# TASK DETAILS:
Leave out pictures; repeat exactly the lines from the "incidence of Covid-19" line through the last of the data below.
---------- DATA FOR THIS TASK ----------
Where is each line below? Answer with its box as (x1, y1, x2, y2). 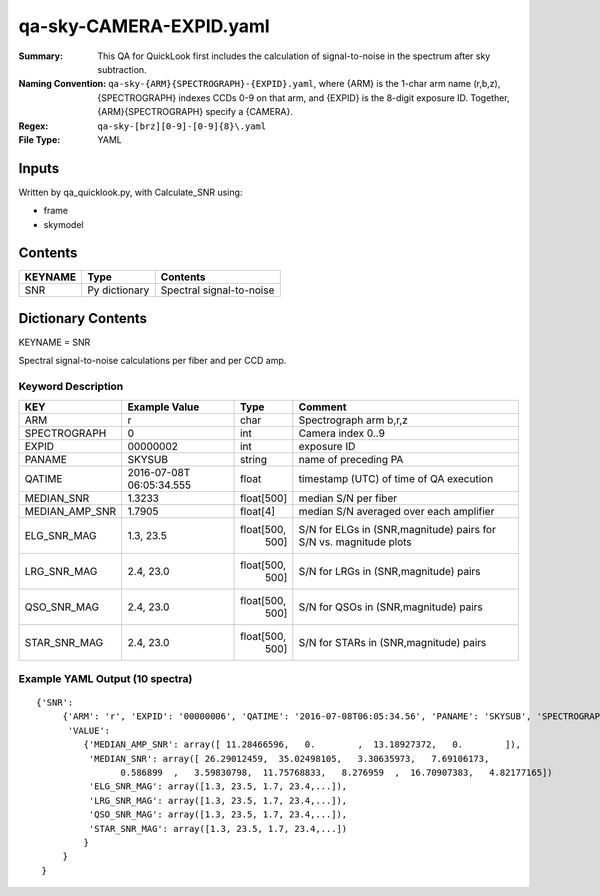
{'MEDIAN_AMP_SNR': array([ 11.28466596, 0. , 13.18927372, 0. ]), (83, 739, 522, 750)
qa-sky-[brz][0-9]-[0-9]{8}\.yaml (97, 120, 267, 132)
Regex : (18, 120, 49, 132)
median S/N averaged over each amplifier (298, 504, 495, 518)
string (240, 452, 268, 466)
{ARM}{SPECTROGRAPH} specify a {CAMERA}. (97, 106, 294, 118)
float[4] (240, 504, 275, 518)
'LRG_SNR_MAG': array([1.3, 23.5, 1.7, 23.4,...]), (88, 795, 348, 806)
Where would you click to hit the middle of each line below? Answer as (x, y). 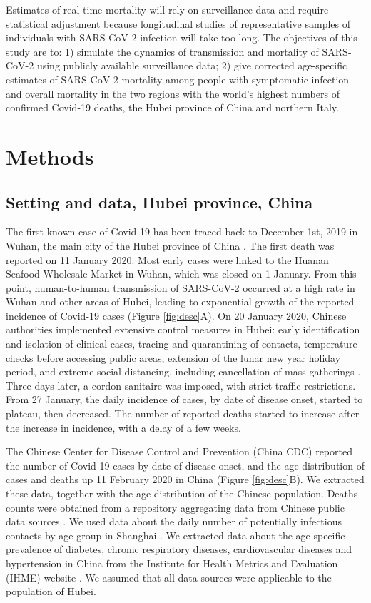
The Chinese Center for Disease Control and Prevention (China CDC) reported (179, 451)
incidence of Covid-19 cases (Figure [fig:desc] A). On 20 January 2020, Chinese (176, 315)
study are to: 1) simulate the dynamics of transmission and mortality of (162, 51)
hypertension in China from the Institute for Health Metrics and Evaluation (172, 563)
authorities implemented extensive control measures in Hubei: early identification (183, 329)
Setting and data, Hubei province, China (159, 202)
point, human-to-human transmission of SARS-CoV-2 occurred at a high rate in (181, 287)
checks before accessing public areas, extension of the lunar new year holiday (173, 357)
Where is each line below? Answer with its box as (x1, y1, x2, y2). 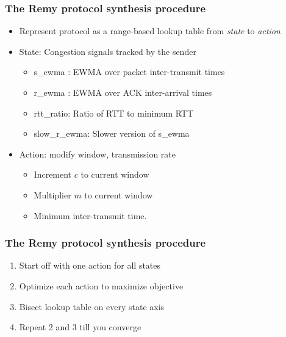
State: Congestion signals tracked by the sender (19, 45, 196, 57)
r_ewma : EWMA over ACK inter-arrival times (34, 86, 212, 98)
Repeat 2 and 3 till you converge (19, 321, 141, 333)
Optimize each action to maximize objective (19, 279, 184, 292)
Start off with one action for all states (19, 259, 161, 272)
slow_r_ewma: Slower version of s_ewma (34, 127, 190, 140)
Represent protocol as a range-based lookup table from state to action (19, 24, 281, 37)
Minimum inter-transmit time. (34, 209, 147, 222)
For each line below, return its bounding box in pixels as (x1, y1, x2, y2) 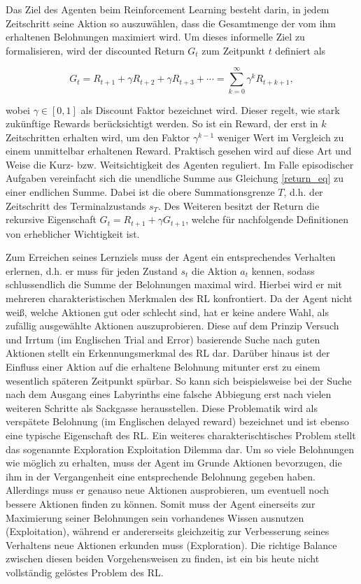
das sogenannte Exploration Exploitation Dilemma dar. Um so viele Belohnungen (6, 441, 355, 456)
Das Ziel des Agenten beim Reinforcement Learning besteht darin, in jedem (6, 2, 330, 16)
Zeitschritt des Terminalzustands (6, 198, 146, 213)
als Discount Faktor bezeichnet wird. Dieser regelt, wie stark (80, 102, 340, 117)
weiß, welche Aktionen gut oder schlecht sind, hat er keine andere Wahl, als (6, 304, 329, 319)
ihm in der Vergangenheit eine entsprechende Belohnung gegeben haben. (6, 469, 316, 483)
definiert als (275, 43, 326, 57)
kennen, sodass (251, 263, 315, 278)
----------
# ANSWER BOX:
incidence of Covid-19 cases (Figure [fig:desc] A). On 20 January 2020, Chinese (176, 315)
study are to: 1) simulate the dynamics of transmission and mortality of (162, 51)
hypertension in China from the Institute for Health Metrics and Evaluation (172, 563)
authorities implemented extensive control measures in Hubei: early identification (183, 329)
Setting and data, Hubei province, China (159, 202)
point, human-to-human transmission of SARS-CoV-2 occurred at a high rate in (181, 287)
checks before accessing public areas, extension of the lunar new year holiday (173, 357)
Where is each line below? Answer with its box as (x1, y1, x2, y2). 
State: Congestion signals tracked by the sender (19, 45, 196, 57)
r_ewma : EWMA over ACK inter-arrival times (34, 86, 212, 98)
Repeat 2 and 3 till you converge (19, 321, 141, 333)
Optimize each action to maximize objective (19, 279, 184, 292)
Start off with one action for all states (19, 259, 161, 272)
slow_r_ewma: Slower version of s_ewma (34, 127, 190, 140)
Represent protocol as a range-based lookup table from state to action (19, 24, 281, 37)
Minimum inter-transmit time. (34, 209, 147, 222)
For each line below, return its bounding box in pixels as (x1, y1, x2, y2) 
das sogenannte Exploration Exploitation Dilemma dar. Um so viele Belohnungen (6, 441, 355, 456)
Das Ziel des Agenten beim Reinforcement Learning besteht darin, in jedem (6, 2, 330, 16)
Zeitschritt des Terminalzustands (6, 198, 146, 213)
als Discount Faktor bezeichnet wird. Dieser regelt, wie stark (80, 102, 340, 117)
weiß, welche Aktionen gut oder schlecht sind, hat er keine andere Wahl, als (6, 304, 329, 319)
ihm in der Vergangenheit eine entsprechende Belohnung gegeben haben. (6, 469, 316, 483)
definiert als (275, 43, 326, 57)
kennen, sodass (251, 263, 315, 278)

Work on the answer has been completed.